Stored dataset items
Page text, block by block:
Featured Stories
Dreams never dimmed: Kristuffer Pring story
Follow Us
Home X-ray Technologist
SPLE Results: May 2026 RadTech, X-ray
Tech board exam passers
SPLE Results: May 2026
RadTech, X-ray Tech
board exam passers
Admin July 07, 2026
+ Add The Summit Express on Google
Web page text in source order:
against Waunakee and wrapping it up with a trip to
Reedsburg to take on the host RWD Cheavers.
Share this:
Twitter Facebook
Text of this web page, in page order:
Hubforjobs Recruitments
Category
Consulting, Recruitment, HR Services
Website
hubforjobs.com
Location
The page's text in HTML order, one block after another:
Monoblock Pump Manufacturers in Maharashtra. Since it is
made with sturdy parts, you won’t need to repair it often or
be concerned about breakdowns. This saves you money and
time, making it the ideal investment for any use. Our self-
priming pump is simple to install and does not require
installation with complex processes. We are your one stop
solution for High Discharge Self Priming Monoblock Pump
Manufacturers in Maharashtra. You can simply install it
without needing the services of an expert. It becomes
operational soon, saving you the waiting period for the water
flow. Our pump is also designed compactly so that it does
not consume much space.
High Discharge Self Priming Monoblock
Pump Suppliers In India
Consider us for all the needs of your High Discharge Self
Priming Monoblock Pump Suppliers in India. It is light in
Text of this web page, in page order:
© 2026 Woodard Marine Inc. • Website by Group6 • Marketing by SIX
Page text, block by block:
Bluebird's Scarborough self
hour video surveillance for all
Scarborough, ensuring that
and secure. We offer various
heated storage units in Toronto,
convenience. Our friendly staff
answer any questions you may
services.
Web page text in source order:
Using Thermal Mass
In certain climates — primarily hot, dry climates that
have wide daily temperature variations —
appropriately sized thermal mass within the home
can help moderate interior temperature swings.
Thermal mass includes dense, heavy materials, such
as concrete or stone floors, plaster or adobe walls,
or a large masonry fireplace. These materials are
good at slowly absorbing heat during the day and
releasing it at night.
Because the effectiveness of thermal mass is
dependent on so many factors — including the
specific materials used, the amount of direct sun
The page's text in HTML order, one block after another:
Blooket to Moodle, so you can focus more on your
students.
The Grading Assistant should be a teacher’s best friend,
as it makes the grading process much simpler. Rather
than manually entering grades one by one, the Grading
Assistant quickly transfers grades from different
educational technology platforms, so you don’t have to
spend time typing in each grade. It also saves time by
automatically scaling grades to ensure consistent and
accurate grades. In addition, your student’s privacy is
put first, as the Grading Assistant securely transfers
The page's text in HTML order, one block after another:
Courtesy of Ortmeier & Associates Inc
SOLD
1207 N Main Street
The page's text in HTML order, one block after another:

TASK TO CARRY OUT ->
Write the entries out again exactly.

YOUR RESPONSE ->
Page text, block by block:
Featured Stories
Dreams never dimmed: Kristuffer Pring story
Follow Us
Home X-ray Technologist
SPLE Results: May 2026 RadTech, X-ray
Tech board exam passers
SPLE Results: May 2026
RadTech, X-ray Tech
board exam passers
Admin July 07, 2026
+ Add The Summit Express on Google
Web page text in source order:
against Waunakee and wrapping it up with a trip to
Reedsburg to take on the host RWD Cheavers.
Share this:
Twitter Facebook
Text of this web page, in page order:
Hubforjobs Recruitments
Category
Consulting, Recruitment, HR Services
Website
hubforjobs.com
Location
The page's text in HTML order, one block after another:
Monoblock Pump Manufacturers in Maharashtra. Since it is
made with sturdy parts, you won’t need to repair it often or
be concerned about breakdowns. This saves you money and
time, making it the ideal investment for any use. Our self-
priming pump is simple to install and does not require
installation with complex processes. We are your one stop
solution for High Discharge Self Priming Monoblock Pump
Manufacturers in Maharashtra. You can simply install it
without needing the services of an expert. It becomes
operational soon, saving you the waiting period for the water
flow. Our pump is also designed compactly so that it does
not consume much space.
High Discharge Self Priming Monoblock
Pump Suppliers In India
Consider us for all the needs of your High Discharge Self
Priming Monoblock Pump Suppliers in India. It is light in
Text of this web page, in page order:
© 2026 Woodard Marine Inc. • Website by Group6 • Marketing by SIX
Page text, block by block:
Bluebird's Scarborough self
hour video surveillance for all
Scarborough, ensuring that
and secure. We offer various
heated storage units in Toronto,
convenience. Our friendly staff
answer any questions you may
services.
Web page text in source order:
Using Thermal Mass
In certain climates — primarily hot, dry climates that
have wide daily temperature variations —
appropriately sized thermal mass within the home
can help moderate interior temperature swings.
Thermal mass includes dense, heavy materials, such
as concrete or stone floors, plaster or adobe walls,
or a large masonry fireplace. These materials are
good at slowly absorbing heat during the day and
releasing it at night.
Because the effectiveness of thermal mass is
dependent on so many factors — including the
specific materials used, the amount of direct sun
The page's text in HTML order, one block after another:
Blooket to Moodle, so you can focus more on your
students.
The Grading Assistant should be a teacher’s best friend,
as it makes the grading process much simpler. Rather
than manually entering grades one by one, the Grading
Assistant quickly transfers grades from different
educational technology platforms, so you don’t have to
spend time typing in each grade. It also saves time by
automatically scaling grades to ensure consistent and
accurate grades. In addition, your student’s privacy is
put first, as the Grading Assistant securely transfers
The page's text in HTML order, one block after another:
Courtesy of Ortmeier & Associates Inc
SOLD
1207 N Main Street
The page's text in HTML order, one block after another:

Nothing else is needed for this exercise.